Benjamin Davis, Hannah Stuart

Vision-based tactile sensors (VBTSs) are a promising technology for robots, providing them with dense signals that can be translated into a multi-faceted understanding of contact. However, existing VBTS tactile surfaces make use of silicone gels, which provide high sensitivity but easily deteriorate from loading and surface wear. We propose that polyurethane rubber, a typically harder material used for high-load applications like shoe soles, rubber wheels, and industrial gaskets, may provide improved physical gel resilience, potentially at the cost of sensitivity. To compare the resilience and sensitivity of two polyurethane gel formulations against a common silicone baseline, we propose a series of repeatable characterization protocols. Our resilience tests assess sensor durability across normal loading, shear loading, and abrasion.
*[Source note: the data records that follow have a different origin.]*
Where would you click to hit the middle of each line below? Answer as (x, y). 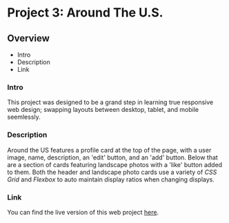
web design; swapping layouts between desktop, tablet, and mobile (103, 110)
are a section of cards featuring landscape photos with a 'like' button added (115, 164)
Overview (29, 38)
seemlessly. (24, 117)
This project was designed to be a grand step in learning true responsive (110, 102)
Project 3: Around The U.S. (85, 13)
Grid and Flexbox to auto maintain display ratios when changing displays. (111, 179)
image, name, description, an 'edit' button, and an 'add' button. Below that (113, 157)
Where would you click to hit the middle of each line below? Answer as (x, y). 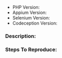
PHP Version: (26, 7)
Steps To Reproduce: (31, 49)
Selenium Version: (31, 18)
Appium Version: (29, 12)
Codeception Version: (35, 23)
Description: (20, 36)
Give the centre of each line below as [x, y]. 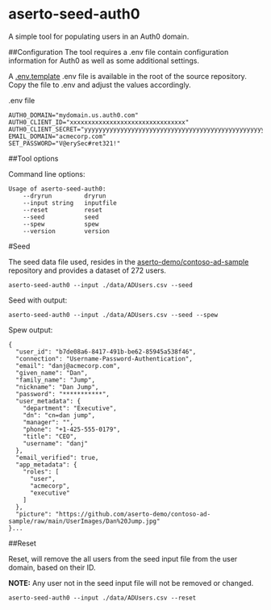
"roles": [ [41, 472]
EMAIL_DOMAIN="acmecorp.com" [57, 136]
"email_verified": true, [57, 457]
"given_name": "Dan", [52, 373]
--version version [67, 231]
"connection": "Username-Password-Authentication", [104, 359]
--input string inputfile [70, 203]
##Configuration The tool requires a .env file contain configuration [119, 52]
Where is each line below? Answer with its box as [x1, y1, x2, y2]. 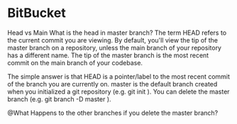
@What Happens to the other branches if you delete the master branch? [7, 108, 219, 117]
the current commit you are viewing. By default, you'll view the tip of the [7, 35, 219, 44]
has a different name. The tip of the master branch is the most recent [7, 51, 209, 60]
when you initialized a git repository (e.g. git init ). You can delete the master [7, 87, 230, 96]
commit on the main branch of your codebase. [7, 58, 143, 67]
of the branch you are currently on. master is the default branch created [7, 79, 218, 88]
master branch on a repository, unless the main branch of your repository [7, 43, 222, 52]
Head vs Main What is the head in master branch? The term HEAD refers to [7, 28, 227, 37]
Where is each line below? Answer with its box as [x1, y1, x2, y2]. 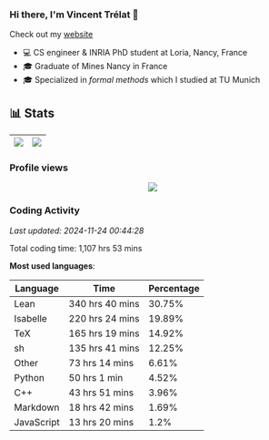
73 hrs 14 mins [68, 356, 134, 369]
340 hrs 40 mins [68, 297, 140, 310]
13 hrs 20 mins [68, 415, 134, 428]
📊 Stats [9, 105, 55, 121]
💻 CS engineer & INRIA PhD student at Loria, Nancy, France [22, 47, 248, 58]
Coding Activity [9, 204, 80, 217]
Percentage [148, 281, 200, 294]
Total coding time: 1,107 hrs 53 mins [9, 242, 143, 253]
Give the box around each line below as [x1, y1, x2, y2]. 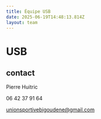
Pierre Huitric [6, 83, 38, 91]
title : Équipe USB [6, 8, 51, 15]
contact [6, 68, 35, 78]
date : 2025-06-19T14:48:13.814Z [6, 14, 85, 20]
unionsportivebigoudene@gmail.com [6, 106, 95, 113]
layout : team [6, 19, 38, 25]
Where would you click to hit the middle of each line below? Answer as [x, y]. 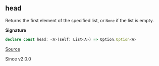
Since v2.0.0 [18, 59]
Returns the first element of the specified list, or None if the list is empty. [79, 20]
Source [13, 49]
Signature [16, 30]
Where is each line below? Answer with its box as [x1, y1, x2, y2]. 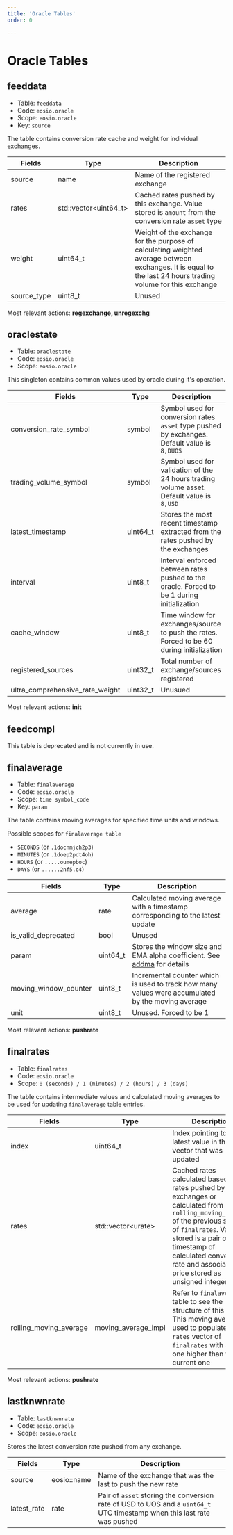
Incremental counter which [132, 970, 220, 980]
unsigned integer [172, 1276, 227, 1286]
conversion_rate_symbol [10, 425, 90, 434]
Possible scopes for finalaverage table [7, 829, 121, 838]
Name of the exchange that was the [98, 1470, 214, 1480]
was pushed [98, 1516, 138, 1526]
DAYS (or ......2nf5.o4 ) [17, 865, 85, 873]
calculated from [172, 1200, 224, 1210]
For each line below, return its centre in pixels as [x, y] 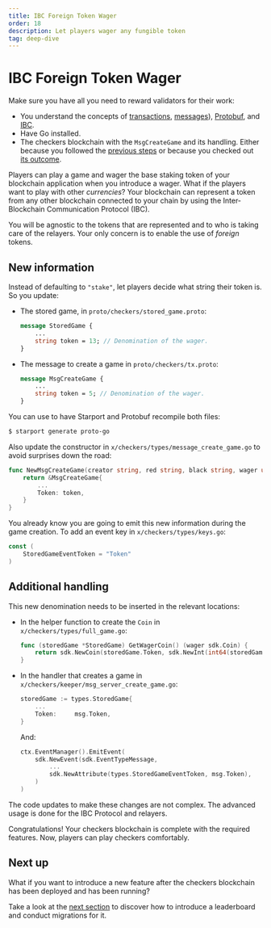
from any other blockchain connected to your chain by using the [115, 201]
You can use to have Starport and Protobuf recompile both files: [114, 416]
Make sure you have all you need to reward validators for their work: [122, 101]
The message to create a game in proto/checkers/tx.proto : [119, 363]
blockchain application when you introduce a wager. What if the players [127, 183]
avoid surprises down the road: [60, 455]
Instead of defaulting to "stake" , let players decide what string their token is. [135, 287]
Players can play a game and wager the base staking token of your [119, 175]
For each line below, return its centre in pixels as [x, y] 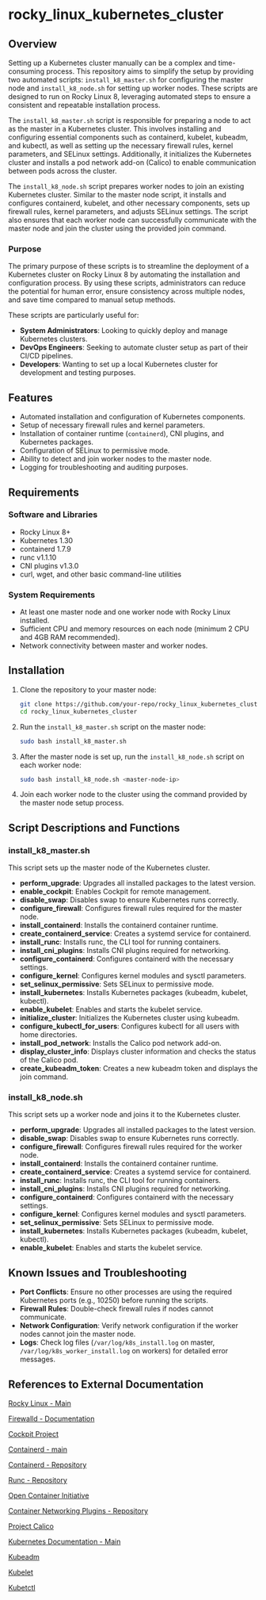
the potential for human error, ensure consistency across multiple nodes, [127, 292]
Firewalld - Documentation [51, 1419]
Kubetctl [22, 1588]
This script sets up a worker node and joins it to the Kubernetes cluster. [125, 1115]
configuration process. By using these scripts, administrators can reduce [127, 283]
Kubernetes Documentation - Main [65, 1542]
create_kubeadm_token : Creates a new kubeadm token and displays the [139, 1069]
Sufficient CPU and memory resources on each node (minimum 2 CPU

For sensitivity, we introduce learning-free assessments of force and spatial sensitivity to directly measure the physical capabilities of each gel without effects introduced from data and model quality. We also include a bottle cap loosening and tightening demonstration to validate the results of our controlled tests with a real-world example. Our results show that polyurethane yields a more robust sensor. While it sacrifices sensitivity at low forces, the effective force range is largely increased, revealing the utility of polyurethane VBTSs over silicone versions in more rugged, high-load applications.